= AEX cfiXML =

The FIATECH AEX cfiXML schemas have been developed to automate information exchange for the design, procurement, delivery, installation, operation and maintenance of engineered equipment. Though large companies may have internal software integration systems, data exchange between collaborating companies commonly requires labor-intensive and costly re-entry of data into in-house systems. AEX cfiXML schemas provide a standard language to enable interoperability, allowing information flow to and from multiple software systems within a company or with other companies. The potential annual savings for capital facility industries are millions of dollars.

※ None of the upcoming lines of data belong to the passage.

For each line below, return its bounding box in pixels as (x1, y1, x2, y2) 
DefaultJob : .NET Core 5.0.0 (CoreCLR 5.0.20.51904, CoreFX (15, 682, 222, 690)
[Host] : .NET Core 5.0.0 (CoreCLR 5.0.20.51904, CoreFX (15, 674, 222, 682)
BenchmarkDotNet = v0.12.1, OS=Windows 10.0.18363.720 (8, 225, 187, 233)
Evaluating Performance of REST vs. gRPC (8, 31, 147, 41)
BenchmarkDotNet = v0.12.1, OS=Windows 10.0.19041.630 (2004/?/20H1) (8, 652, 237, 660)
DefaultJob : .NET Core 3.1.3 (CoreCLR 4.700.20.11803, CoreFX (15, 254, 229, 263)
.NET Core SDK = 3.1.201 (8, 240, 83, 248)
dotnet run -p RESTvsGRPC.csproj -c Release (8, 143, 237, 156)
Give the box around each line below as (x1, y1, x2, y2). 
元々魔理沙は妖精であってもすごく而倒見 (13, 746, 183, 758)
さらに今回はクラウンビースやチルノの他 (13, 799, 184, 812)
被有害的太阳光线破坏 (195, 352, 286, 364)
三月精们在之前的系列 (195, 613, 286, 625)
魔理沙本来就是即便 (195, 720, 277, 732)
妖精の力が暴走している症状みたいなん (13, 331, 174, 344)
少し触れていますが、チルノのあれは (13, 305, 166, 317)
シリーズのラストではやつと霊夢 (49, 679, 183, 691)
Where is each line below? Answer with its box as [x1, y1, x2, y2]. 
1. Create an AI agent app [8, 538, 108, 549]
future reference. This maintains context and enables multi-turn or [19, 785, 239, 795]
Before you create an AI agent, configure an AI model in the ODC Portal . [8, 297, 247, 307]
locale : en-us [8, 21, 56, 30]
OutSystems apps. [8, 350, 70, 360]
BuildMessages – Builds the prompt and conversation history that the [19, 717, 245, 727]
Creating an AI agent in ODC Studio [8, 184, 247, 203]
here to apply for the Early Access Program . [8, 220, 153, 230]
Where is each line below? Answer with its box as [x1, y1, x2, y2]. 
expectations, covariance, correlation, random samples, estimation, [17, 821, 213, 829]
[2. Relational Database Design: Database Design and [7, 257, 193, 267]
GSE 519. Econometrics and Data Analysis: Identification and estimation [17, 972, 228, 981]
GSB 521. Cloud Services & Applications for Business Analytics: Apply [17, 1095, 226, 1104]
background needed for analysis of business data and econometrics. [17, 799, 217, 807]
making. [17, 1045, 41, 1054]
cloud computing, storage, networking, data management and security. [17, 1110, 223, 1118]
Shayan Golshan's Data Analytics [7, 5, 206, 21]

AEX cfiXML schemas provide extensive coverage of different types of engineered equipment including shell and tube heat exchangers, electric motors, centrifugal pumps and fans, reciprocating and centrifugal compressors, and block and control valves. The schemas have been effectively demonstrated transferring data sets from a common data sheet-style format, via various synthesis programs, and into a purchaser's comparison system (Bid Tab). This represents a procurement sequence of events for, in the example demonstration, centrifugal pumps. An example of AEX cfiXML implementation involves standardizing valve specifications so that facility owners, suppliers and manufacturers can efficiently and reliably exchange their in-house valve data.

Schema structure includes data revision and change traffic support, and life cycle status detail, so applications can be developed to monitor data alterations over time and maintain records throughout the life-cycle of an equipment item. Units of measurement are also supported by the schemas, so AEX cfiXML can be used within the USA or internationally.

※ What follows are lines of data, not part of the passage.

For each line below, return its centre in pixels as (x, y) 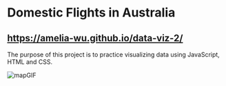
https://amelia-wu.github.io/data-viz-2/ (95, 38)
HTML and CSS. (30, 62)
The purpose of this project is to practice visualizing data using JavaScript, (114, 54)
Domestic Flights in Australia (91, 13)
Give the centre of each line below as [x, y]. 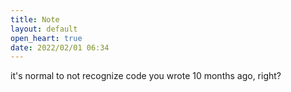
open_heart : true [46, 38]
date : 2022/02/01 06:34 [60, 47]
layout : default [44, 29]
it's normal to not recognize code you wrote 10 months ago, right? [146, 76]
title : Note [35, 19]
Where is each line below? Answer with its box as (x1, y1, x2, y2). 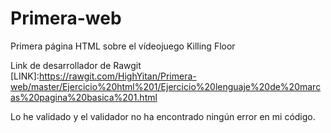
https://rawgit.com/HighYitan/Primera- (38, 70, 197, 82)
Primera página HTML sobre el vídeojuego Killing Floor (10, 40, 236, 52)
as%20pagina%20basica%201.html (10, 91, 158, 103)
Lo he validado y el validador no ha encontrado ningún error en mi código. (10, 110, 316, 122)
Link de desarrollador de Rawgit (10, 59, 142, 71)
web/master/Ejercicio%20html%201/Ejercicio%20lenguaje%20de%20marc (10, 80, 322, 92)
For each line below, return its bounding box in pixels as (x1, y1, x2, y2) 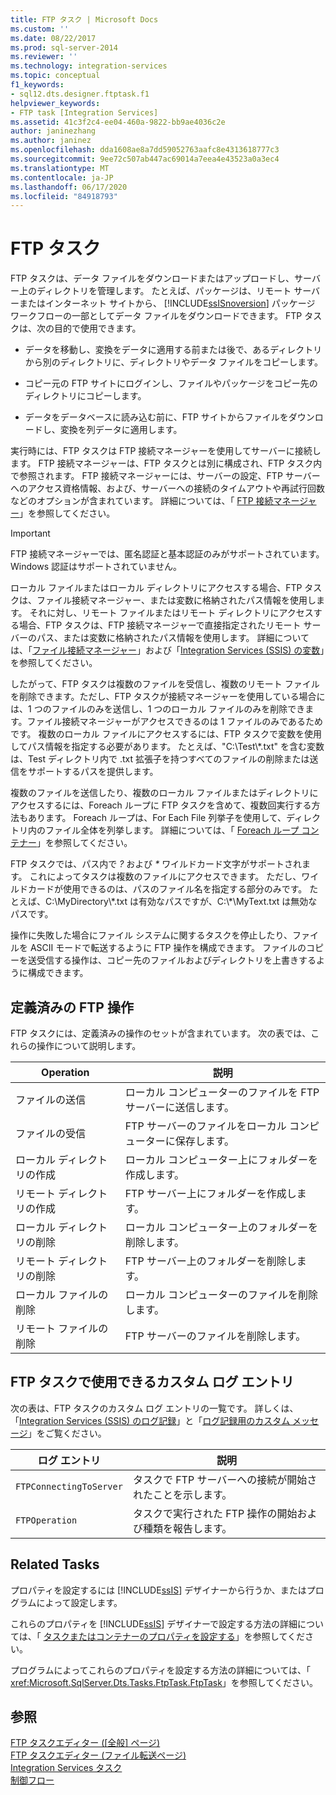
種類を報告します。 (142, 1521, 233, 1535)
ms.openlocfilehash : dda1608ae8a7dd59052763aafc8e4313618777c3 (10, 145, 280, 155)
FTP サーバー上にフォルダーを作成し (124, 1187, 297, 1200)
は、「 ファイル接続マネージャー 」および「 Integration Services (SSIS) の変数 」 (10, 644, 325, 656)
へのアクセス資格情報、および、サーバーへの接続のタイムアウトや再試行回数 (10, 482, 325, 495)
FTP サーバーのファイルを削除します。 (124, 1329, 307, 1343)
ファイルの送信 (15, 1093, 87, 1106)
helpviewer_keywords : (10, 98, 101, 108)

AEX cfiXML is an object-oriented model designed as a pragmatic solution for real-life usage contexts. The design principles have been based on extensive research in the available resources in the XML schema development community and verified through trial implementations with available XML parsers. Extensibility, reusability, ease of processing and ease of writing XML files have all been considered to ensure the best combination for cfiXML use.

AEX cfiXML is a collaborative development and in the public domain.